Every line with "voor" in it must be copied from the data.

++++++++

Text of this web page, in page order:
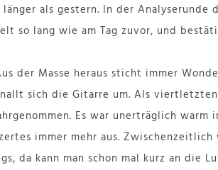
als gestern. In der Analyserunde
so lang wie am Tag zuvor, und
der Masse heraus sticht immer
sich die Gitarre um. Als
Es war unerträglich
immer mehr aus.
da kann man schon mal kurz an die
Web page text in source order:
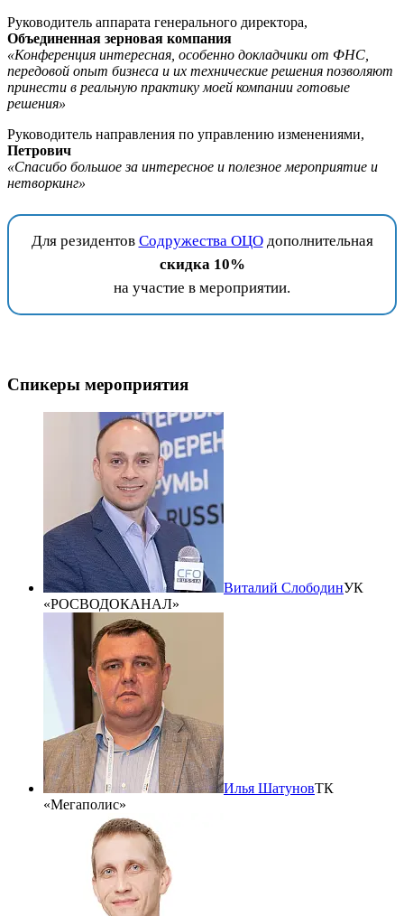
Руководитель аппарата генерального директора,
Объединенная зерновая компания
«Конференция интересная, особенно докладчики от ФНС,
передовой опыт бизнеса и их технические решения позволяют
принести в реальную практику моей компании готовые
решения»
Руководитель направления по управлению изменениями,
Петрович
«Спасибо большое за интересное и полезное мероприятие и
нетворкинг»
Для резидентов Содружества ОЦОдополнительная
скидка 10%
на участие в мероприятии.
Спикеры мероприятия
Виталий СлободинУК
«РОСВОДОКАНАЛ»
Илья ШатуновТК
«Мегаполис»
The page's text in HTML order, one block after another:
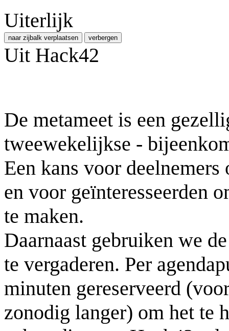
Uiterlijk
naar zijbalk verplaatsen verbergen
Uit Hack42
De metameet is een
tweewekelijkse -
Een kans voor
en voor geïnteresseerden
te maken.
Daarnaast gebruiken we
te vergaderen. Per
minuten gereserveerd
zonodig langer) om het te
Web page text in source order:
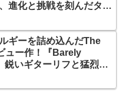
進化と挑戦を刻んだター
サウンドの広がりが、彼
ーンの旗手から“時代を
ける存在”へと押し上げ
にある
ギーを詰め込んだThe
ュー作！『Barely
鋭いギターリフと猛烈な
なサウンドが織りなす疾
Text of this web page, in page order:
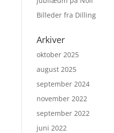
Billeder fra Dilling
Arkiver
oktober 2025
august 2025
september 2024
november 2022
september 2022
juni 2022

++++++++

### Output of the task
Een kans voor
en voor geïnteresseerden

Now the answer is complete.